Nita was still sleeping the next morning when I made the call from the bungalow’s living room to attorney F. Lee Bailey in his Boston office. We were old friends — I’d been his investigator on the Sam Sheppard re-trial a few years ago and the A-1 had handled a few minor things for him in the meantime. I told Lee only that I was trying to get a bead on Dr. Joseph W. Bryant and he didn’t pry about the reason.

“Well, I can tell you this about him,” he said in his mellow courtroom baritone. “Bryant may be the most brilliant man alive in the field of hypnotism — certainly the most knowledgeable and imaginative.”

“How did a New England lawyer happen to connect with a Hollywood hypnotist?”

“Back in ’61, in San Francisco,” Bailey said, “Melvin Belli put on a hypnosis seminar for trial lawyers with Bryant the star attraction. Bryant hypnotized three of us, myself included, and instructed us to hold out our right arms while he droned on about how our arms were feeling numb. I was just waiting for something interesting to happen, and only sensed my arm being lightly rubbed. When Bryant brought us around, we each of us had hypodermic needles stuck through the fleshy part of our arms.”

“You’re kidding.”

“Not a bit. He informed us this was an example of hypnosis as anesthesia. The punctures had not caused bleeding. He removed the needles painlessly, sent us to our seats and resumed the lecture. That, Nathan, is what brought Dr. Bryant to my attention.”

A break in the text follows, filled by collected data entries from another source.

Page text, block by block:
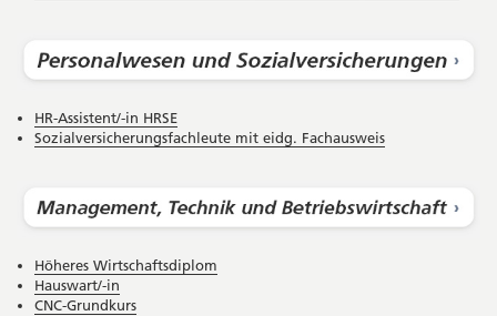
HR-Assistent/-in HRSE
Sozialversicherungsfachleute mit eidg. Fachausweis
Höheres Wirtschaftsdiplom
Hauswart/-in
CNC-Grundkurs

“And then you pulled him in on the Boston Strangler case.”

“Yes, but before that to assess another strangler — the so-called Hollywood Strangler, Harvey Bush, who’d killed three elderly women. Bryant’s theory was that Bush hated his mother and was killing her over and over. In Bush’s cell, with the prisoner in a hypnotic trance, I played the role of the mother. The son of a bitch attacked me and if Bryant hadn’t been there to grab him, Bush would have made victim number four out of me.”

“Were you in a dress like Tony Perkins at the end of Psycho?

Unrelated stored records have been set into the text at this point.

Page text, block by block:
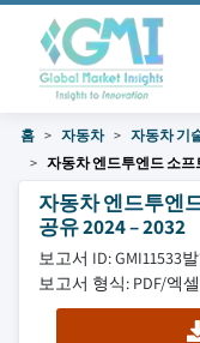
홈 자동차 자동차 기
자동차 엔드투엔드 소
자동차 엔드투엔
공유 2024 – 2032
보고서 ID: GMI11533
보고서 형식: PDF/엑

“Very funny, Nathan. Now as to the Boston Strangler, Albert DeSalvo, it was Bryant himself who nearly became a victim. After repeatedly telling the hypnotized DeSalvo that the victims represented him strangling his daughter over and over — for diverting his wife’s love from him to her — DeSalvo clutched Bryant by the throat. Bryant grabbed his attacker’s shoulders and shouted, ‘Sleep!’ And that did the trick.”

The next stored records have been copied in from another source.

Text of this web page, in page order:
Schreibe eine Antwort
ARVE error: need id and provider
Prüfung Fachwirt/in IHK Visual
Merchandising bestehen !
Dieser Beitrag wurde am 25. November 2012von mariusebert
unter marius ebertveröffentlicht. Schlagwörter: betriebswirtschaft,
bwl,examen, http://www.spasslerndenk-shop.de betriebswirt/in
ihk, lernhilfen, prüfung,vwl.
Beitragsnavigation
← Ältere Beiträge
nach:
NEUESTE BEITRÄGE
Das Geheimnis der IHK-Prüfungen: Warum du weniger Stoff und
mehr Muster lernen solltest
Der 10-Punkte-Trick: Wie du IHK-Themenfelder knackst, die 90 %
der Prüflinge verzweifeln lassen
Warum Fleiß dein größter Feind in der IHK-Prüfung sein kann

“Well. He would seem to be the genuine article.”

“Oh, he’s that, all right. But I’d never use him in court. Wouldn’t dare put him on the stand.”

“Why not?”

“He’s too damn full of himself. A pompous ass. A showboat.”

Of course Lee had been called all those things, too.

“And then,” the attorney went on, “there’s his sexual proclivities, which any competent prosecutor would use to impeach him. He’s on probation now for hypno-hanky-panky with female clients. And his receptionists are a parade of bosomy bimbos right out of a Russ Meyer movie — they last in their well-paid jobs only as long as they can take it. Apparently not all women are attracted to tubs of lard.”

That heavy, is he? I heard 400 pounds.”

“An exaggeration. Really, I wouldn’t put him past 380.”

“Can you buy this character working with the CIA?”

“Hell, Nathan, he bragged about it! That doesn’t make it necessarily true, of course — he’s an insufferable egotist and shameless grandstander.”